The most often cited problem is bad performance, with the usual cause being ZFS needing to do an increasing amount of searching through ZFS metaslab space maps to find free space. If not all of these are in memory, a write may require pulling some or all of them into memory, searching through them, and perhaps finding not enough space. People cite various fullness thresholds for this starting to happen, eg anywhere from 70% full to 90% full. I haven't seen any discussion about how severe this performance impact is supposed to be (and on what sort of vdevs; raidz vdevs may behave differently than mirror vdevs here).
(How many metaslabs you have turns out to depend on how your pool was created and grown.)
A nearly full pool can also have (and lead to) fragmentation, where the free space is in small scattered chunks instead of large contiguous runs. This can lead to ZFS having to write 'gang blocks', which are a mechanism where ZFS fragments one large logical block into smaller chunks (see eg the mention of them in this entry and this discussion which corrects some bits). Gang blocks are apparently less efficient than regular writes, especially if there's a churn of creation and deletion of them, and they add extra space overhead (which can thus eat your remaining space faster than expected).

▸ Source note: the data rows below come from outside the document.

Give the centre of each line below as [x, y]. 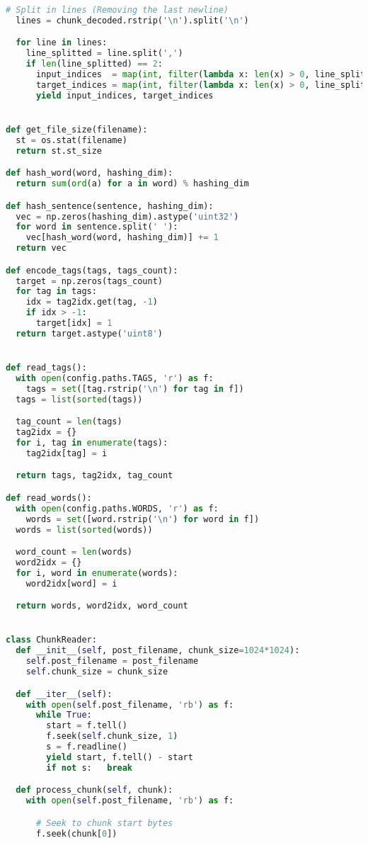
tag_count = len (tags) [69, 422]
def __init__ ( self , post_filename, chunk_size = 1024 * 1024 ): [158, 651]
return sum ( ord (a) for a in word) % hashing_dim [132, 184]
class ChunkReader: [51, 640]
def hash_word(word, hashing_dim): [90, 173]
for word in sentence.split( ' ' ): [97, 227]
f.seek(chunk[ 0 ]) [76, 833]
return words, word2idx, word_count [102, 606]
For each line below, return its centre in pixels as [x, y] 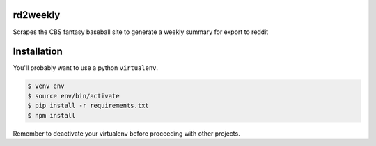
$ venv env [46, 86]
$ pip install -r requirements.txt [88, 106]
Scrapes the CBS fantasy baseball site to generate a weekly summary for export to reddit [141, 32]
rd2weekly [37, 15]
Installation [38, 52]
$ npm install [52, 115]
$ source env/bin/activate [73, 96]
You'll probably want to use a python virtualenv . [86, 68]
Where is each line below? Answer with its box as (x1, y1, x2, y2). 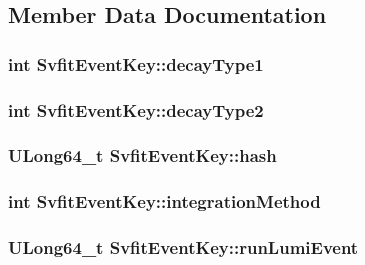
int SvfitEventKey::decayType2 (8, 97, 264, 122)
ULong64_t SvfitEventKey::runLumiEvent (8, 235, 359, 260)
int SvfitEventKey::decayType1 (8, 51, 264, 76)
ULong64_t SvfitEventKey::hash (8, 143, 277, 168)
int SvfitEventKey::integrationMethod (8, 189, 321, 214)
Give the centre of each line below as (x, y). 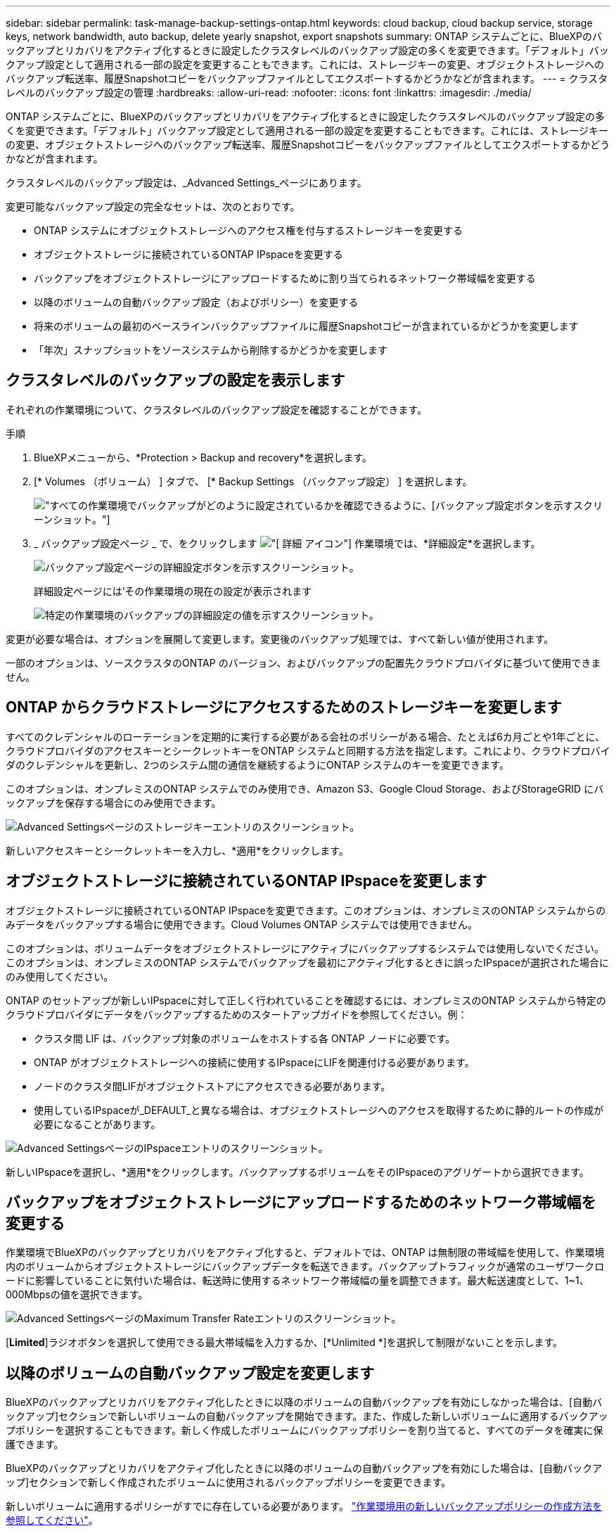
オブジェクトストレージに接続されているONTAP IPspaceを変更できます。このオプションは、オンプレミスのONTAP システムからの (306, 910)
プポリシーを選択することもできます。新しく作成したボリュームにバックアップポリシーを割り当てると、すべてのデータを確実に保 (304, 1430)
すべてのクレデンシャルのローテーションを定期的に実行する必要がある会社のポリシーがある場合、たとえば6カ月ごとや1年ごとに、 (306, 736)
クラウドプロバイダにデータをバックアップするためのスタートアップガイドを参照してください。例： (237, 1014)
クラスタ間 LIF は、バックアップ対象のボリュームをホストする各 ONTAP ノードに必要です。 (245, 1038)
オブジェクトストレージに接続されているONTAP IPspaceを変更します (246, 881)
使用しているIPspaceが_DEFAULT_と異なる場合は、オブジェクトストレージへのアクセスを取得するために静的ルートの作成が (319, 1110)
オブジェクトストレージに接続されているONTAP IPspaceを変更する (188, 254)
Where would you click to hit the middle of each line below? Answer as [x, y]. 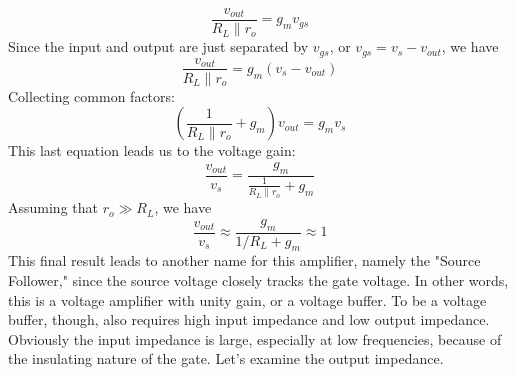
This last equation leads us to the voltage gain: [152, 150]
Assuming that [53, 207]
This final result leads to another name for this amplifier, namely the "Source [244, 260]
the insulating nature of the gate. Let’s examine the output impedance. [226, 358]
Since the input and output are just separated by [158, 46]
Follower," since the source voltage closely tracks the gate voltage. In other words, [258, 280]
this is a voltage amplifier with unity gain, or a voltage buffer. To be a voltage [247, 299]
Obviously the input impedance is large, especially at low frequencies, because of [255, 338]
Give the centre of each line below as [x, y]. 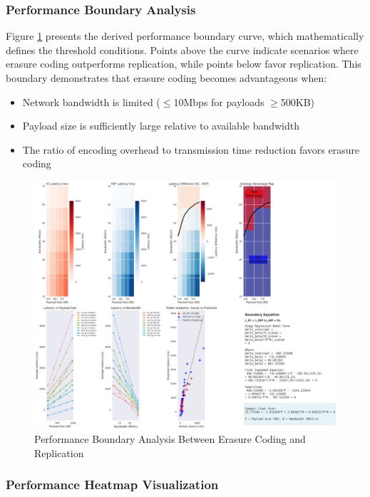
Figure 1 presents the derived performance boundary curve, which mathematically [185, 36]
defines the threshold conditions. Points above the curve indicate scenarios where [182, 49]
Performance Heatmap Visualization [112, 485]
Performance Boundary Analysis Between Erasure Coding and [170, 439]
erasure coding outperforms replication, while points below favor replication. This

If a pool gets sufficiently full, you stop being able to change most filesystem properties; for example, to set or modify the mountpoint or change NFS exporting. In theory it's not supposed to be possible for user writes to fill up a pool that far. In practice all of our full pools here have resulted in being unable to make such property changes (which can be a real problem under some circumstances).
You are supposed to be able to remove files from a full pool (possibly barring snapshots), but we've also had reports from users that they couldn't do so and their deletion attempt failed with 'No space left on device' errors. I have not been able to reproduce this and the problem has always gone away on its own.
(This may be due to a known and recently fixed issue, Illumos bug #4950.)
I've never read reports of catastrophic NFS performance problems for all pools or total system lockup resulting from a full pool on an NFS fileserver. However both of these have happened to us. The terrible performance issue only happened on our old Solaris 10 update 8 fileservers; the total NFS stalls and then system lockups have now happened on both our old fileservers and our new OmniOS based fileservers.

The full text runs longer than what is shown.